In July 2020, an association of computer scientists composed of volunteers from various researchers, engineers and developers was quietly established, determined to break the monopoly of Microsoft and OpenAI on large-scale NLP models.This "knight" organization whose mission is to fight back against the hegemony of technology giants is EleutherAI.

The main initiators of EleutherAI are a group of self-taught hackers, including co-founder, Conjecture CEO Connor Leahy, famous TPU hacker Sid Black and co-founder Leo Gao.

Since its establishment, EleutherAI's research team has released the GPT-3 equivalent reproduction pre-trained model (1.3B & 2.7B) GPT-Neo, and open-sourced the GPT-3-based NLP model GPT-J with 6 billion parameters, and has developed rapidly.

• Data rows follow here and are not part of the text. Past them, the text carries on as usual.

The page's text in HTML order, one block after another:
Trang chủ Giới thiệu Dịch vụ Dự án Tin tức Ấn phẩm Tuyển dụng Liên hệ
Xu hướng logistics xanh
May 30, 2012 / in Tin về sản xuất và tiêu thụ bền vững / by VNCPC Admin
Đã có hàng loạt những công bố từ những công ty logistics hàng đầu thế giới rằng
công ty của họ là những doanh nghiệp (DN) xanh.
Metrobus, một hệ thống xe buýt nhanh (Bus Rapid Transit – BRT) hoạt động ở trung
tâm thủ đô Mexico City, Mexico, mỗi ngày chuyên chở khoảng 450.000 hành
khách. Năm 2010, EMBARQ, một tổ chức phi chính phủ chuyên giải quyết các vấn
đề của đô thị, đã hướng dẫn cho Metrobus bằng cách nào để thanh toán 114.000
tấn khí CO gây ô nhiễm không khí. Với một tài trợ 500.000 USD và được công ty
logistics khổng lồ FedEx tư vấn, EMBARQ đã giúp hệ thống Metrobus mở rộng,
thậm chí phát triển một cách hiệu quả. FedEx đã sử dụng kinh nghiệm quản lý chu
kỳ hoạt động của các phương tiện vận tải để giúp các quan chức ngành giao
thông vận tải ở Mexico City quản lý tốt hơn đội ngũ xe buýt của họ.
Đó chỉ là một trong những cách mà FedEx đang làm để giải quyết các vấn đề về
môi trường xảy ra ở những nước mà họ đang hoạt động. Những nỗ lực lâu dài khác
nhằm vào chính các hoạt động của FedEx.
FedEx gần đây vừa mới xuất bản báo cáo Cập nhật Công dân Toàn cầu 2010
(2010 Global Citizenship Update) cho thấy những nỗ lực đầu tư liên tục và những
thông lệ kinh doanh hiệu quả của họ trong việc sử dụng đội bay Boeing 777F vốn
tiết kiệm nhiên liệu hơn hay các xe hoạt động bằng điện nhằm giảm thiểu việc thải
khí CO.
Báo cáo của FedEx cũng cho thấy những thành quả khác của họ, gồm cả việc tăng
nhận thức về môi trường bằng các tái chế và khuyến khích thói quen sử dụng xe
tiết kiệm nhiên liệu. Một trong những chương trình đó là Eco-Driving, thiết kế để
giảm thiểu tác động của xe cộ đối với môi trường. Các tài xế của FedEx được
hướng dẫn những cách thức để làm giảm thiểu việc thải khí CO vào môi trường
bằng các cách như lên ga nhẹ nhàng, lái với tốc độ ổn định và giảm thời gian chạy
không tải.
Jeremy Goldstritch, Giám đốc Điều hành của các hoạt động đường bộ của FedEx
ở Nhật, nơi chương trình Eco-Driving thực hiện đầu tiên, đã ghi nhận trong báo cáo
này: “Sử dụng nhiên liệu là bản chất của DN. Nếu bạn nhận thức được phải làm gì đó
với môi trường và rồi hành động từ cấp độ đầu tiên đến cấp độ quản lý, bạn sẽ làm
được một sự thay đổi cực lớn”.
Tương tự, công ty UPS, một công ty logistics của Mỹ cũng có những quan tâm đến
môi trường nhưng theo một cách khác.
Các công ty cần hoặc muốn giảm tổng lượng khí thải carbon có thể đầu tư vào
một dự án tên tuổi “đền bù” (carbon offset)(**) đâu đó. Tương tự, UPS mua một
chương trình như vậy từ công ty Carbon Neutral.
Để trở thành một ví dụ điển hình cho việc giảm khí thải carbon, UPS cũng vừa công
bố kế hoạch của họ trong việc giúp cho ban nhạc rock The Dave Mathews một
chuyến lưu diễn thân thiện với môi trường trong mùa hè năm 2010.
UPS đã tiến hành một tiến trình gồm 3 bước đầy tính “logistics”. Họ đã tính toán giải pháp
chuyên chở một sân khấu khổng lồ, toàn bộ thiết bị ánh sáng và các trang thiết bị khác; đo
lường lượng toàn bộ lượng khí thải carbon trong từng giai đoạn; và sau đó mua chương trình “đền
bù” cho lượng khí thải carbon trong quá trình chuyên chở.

On February 9 last year, EleutherAI also cooperated with private cloud computing provider CoreWeave to release GPT-NeoX-20B, a pre-trained, general-purpose, autoregressive large-scale language model with 20 billion parameters.
Code address:https://github.com/EleutherAI/gpt-neox

As mathematicians and AI researchers at EleutherAI Stella Biderman  As the saying goes, private models limit the authority of independent researchers, and if they cannot understand how they work, then scientists, ethicists, and society as a whole cannot have the necessary discussions about how this technology should be integrated into people's lives.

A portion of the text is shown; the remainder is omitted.